Closed KulikDM closed 2 years ago
Thank you for opening this PR. I will make time to review this more carefully in short time. :)
Thanks, excellent! Your package has been a real help with a current project but I needed it to get results faster. This was the outcome; hope it works out.
@KulikD-proj great work. Thank you for opening this PR. I hoped to not introduce additional dependencies. Is there a convenient way to achieve these performance improvements without new libraries?
@nickkunz, thank you. It can be implemented without additional libraries but it will take some effort (there are 23 distance metrics that will all have to be rewritten) and the code won't be as simple or neat as using Scipy
. Scipy
is also a pretty fundamental library to have, anyone that is using smogn
is bound to have it already installed. But it is up to you...
@KulikDM Rewriting the distance metrics seems inconvenient and a poor use of time. I'm going to review how these are implemented in SciPy
.
@nickkunz any new updates on this PR?
@KulikDM Thank you for checking on this. I had previously approved changes to implement the random seed parameter. This PR now has a merge conflict that needs to be resolved.
Deleted dist_metrics.py as updated metric calculations will be done internally in over_sampling.py. Deleted old versions of smoter.py and over_sampling.py to be replaced.
New smoter.py has added arguments for over_sampling.py ("metric" and "metric_args"). These pertain to the new implementation of native distance calculations now done in over_sampling.py.
New over_sampling.py can now do all distance calculations natively and does them almost in real time compared to the long run times due to the local python for loops used in over_sampling.py and dist_metrics.py. The "metric" argument allows for different metrics to be used with metrics being implemented from scipy.spatial.distance for numerical and categorical data. And two metrics exist for heterogeneous data HEOM.py and HVDM.py that have been taken from the distython repo (https://github.com/KacperKubara/distython). The "metric_args" can be included as a dict for additional scipy.spatial.distance metric functions arguments.

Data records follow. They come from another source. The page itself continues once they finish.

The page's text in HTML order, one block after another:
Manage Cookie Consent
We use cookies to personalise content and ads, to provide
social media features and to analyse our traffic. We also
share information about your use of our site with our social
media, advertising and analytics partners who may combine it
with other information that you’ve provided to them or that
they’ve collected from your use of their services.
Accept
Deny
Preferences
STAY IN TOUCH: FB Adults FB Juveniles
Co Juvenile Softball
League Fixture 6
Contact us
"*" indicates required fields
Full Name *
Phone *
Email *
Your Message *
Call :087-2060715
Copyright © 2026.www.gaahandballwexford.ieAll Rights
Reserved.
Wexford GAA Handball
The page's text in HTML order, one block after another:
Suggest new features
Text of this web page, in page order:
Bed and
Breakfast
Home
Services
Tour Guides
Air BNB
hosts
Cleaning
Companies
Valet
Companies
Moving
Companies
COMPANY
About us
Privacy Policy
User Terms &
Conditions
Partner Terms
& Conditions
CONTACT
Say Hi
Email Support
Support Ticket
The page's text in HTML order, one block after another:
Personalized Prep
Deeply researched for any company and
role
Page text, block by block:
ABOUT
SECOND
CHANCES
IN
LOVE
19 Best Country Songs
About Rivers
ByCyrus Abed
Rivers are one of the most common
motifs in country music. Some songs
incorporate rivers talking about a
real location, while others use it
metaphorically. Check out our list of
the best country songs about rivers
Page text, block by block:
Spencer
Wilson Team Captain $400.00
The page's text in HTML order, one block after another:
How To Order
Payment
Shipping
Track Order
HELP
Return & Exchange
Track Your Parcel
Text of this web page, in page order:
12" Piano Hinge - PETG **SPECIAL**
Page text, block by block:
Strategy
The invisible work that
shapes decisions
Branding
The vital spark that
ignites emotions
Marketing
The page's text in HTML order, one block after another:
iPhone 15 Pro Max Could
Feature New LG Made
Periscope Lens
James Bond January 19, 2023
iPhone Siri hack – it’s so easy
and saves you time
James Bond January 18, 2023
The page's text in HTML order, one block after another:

Comparison of previous and updated runs on the included data "housing.csv" as well as private numerical and catagorical data show that all the different metrics are comparable to the previous versions done in smogn within marginal differences (between 1e-12 - 1e-14) caused by different floating point errors in non-native functions.
Note scipy.spatial.distance is now a necessary import in over_sampling.py while HEOM.py and HVDM.py are included in the repository's smogn directory.